Mesmo que muitas mulheres não aceitem mais caladas, há um ódio às pautas identitárias, visível principalmente no Grande Tribunal das Redes Sociais, onde neste momento muitos que ainda conseguem arrastar a leitura além de um primeiro parágrafo já babam sobre os teclados prontos para metralhar contra o ‘politicamente correto’.
Não só trogloditas, mas também tontinhas submissas a uma sociedade patriarcal que lhes permite apenas ganhar menos do que os homens, com o mesmo estudo, no cargo que for, e fazem coro com o machismo ao mandar a feminista se depilar.
Óbvio que muitos desses idiotas, em suas camisas da CBF, cabelos e barbas bem talhadas, bebendo, rindo e ‘brincando’ em volta da jornalista, também são parte dos revoltados com a política, os que postam meme sobre os nove dedos do Lula, os que não admitem ter votado na Dilma, no Temer ou no Aécio, e que volta e meia querem matar o presidente ou eleger um tipo como Bolsonaro.
Mas eles também podem ser você.
Conversei hoje com duas colegas sobre o deplorável espetáculo. Pelos relatos, o drible ao assédio deveria valer pontos no currículo das jornalistas.
A Katterina Zandonai, colunista do Seguinte:, tem dez anos de jornalismo e já trabalhou inclusive no ambiente do futebol, assessorando e viajando com delegações do Cerâmica de Gravataí.
– Já passei por muitos constrangimentos, dentro do campo por parte dos torcedores, dos jogadores dos outros times, dirigentes e até colegas de profissão. Piadas, elogios inapropriados, convites para encontros e mensagem pelas redes sociais são coisas comuns.

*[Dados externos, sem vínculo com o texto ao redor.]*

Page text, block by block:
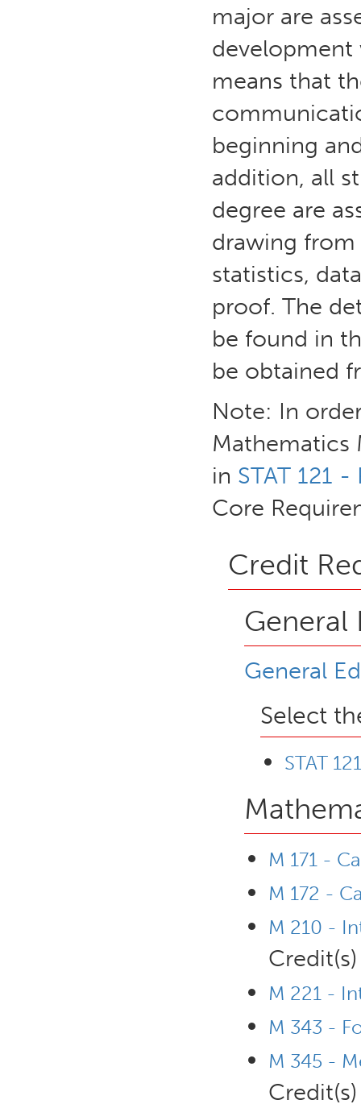
major are
development
means that
beginning
addition, all
degree are
drawing from
statistics,
proof. The
be found in
be obtained
Note: In
Mathematics
in STAT 121
Core
Credit
General
General
Select
STAT
M 171 -
M 172 -
M 210 -
Credit(s)
M 221 -
M 343 -
M 345 -
Credit(s)
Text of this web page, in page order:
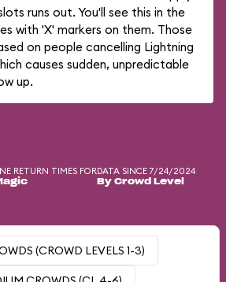
runs out. You'll see this in the
with 'X' markers on them. Those
on people cancelling Lightning
causes sudden, unpredictable
up.
RETURN TIMES FORDATA SINCE 7/24/2024
By Crowd Level
(CROWD LEVELS 1-3)
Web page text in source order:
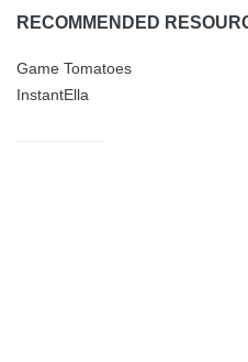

O esquema desse jogo nojento é o mesmo, e cometido naturalmente: a única mulher na coletiva “deixa o ambiente mais interessante”, uma entrevista, por telefone ou pelas redes sociais, termina em uma proposta inconveniente, e o elogio raramente é ao trabalho, mas à beleza.
– Simpatia e educação parecem sinônimos de procurar por companhia – resume a Kati.
Diléa Fronza, repórter do Correio de Gravataí e do Diário de Cachoeirinha, nesta manhã chegou a discutir virtualmente com um vizinho, que usou o vídeo do assédio à russa para fazer piada no grupo de WhatsApp do condomínio.
– Aquilo mostra o pior do Brasil, lá e aqui.
Na década que completa como jornalista, assédio é coisa comum. Fontes pegajosas, então…
– Muita gente considera bobagem, mas não é. É chato não bastar um aperto de mão, ser recebida por desconhecidos com beijinhos melosos, elogios ao cabelo, como se ali não estivesse uma profissional exercendo seu trabalho.
O condicionamento cultural pode levar gente bem intencionada a cometer gafes, claro. Policie-se, peça desculpas, aprenda a respeitar, tendo mãe ou não. Não é feio. Evocar o ‘mimimi’ é a desculpa dos mimados para o 7 a 1 na civilidade que a gente ainda vê por aí.